Whenever a line below holds the word "querywidget", copy that line.

» Data
---------------
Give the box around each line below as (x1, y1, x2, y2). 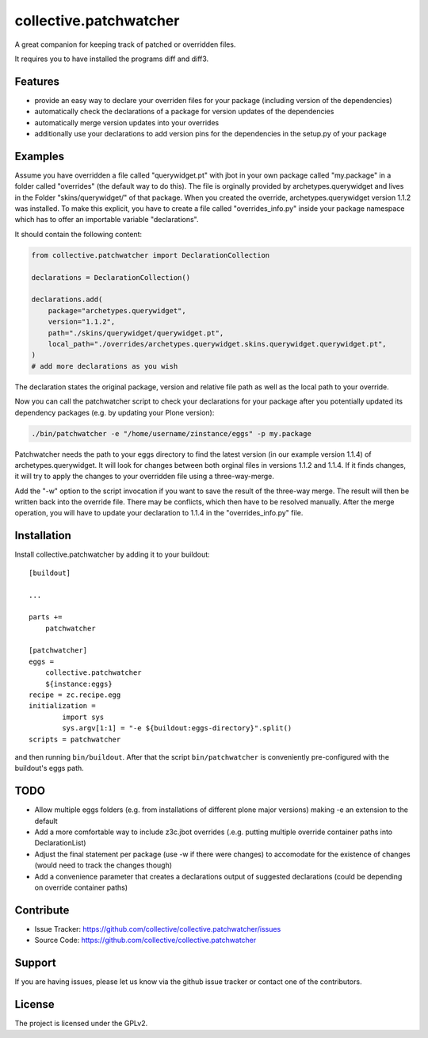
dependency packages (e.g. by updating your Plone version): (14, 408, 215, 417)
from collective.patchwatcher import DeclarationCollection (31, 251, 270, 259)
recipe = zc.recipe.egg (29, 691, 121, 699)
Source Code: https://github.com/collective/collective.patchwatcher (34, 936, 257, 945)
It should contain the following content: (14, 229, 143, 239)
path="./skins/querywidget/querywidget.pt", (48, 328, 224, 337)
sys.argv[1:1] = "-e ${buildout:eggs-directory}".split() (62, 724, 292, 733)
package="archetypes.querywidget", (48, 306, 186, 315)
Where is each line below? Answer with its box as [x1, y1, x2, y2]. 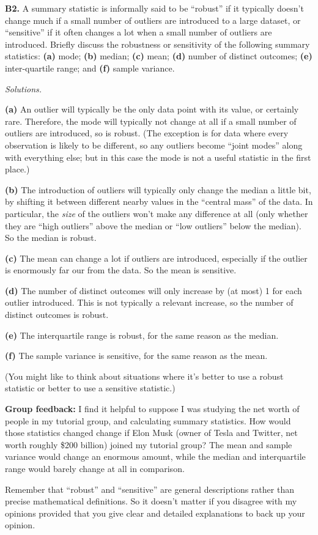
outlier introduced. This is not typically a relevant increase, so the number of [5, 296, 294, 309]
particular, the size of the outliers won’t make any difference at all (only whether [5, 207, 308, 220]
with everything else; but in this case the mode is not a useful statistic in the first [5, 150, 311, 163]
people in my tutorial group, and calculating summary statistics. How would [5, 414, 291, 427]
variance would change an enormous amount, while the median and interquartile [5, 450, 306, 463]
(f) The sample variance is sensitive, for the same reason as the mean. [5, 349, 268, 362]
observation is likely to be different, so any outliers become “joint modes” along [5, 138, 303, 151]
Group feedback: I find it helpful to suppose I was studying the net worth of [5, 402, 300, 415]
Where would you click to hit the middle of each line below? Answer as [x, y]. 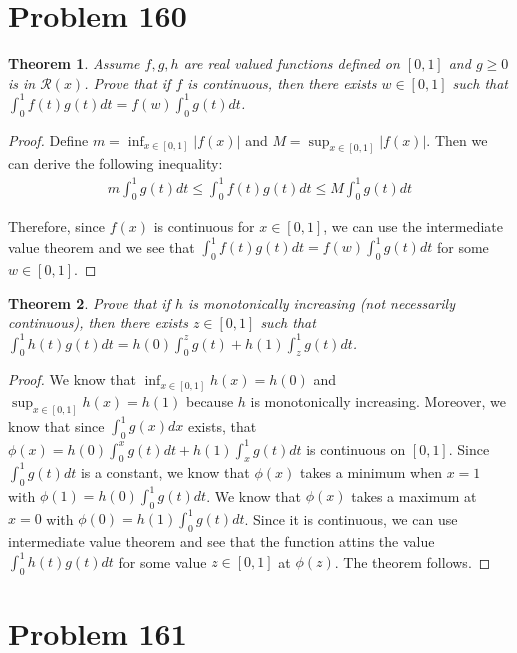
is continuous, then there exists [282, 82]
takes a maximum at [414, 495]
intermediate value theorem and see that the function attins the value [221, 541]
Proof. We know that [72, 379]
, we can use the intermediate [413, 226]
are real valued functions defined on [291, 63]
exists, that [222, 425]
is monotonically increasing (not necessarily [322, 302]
---------------
» Response box
path="./skins/querywidget/querywidget.pt", (48, 328, 224, 337)
package="archetypes.querywidget", (48, 306, 186, 315)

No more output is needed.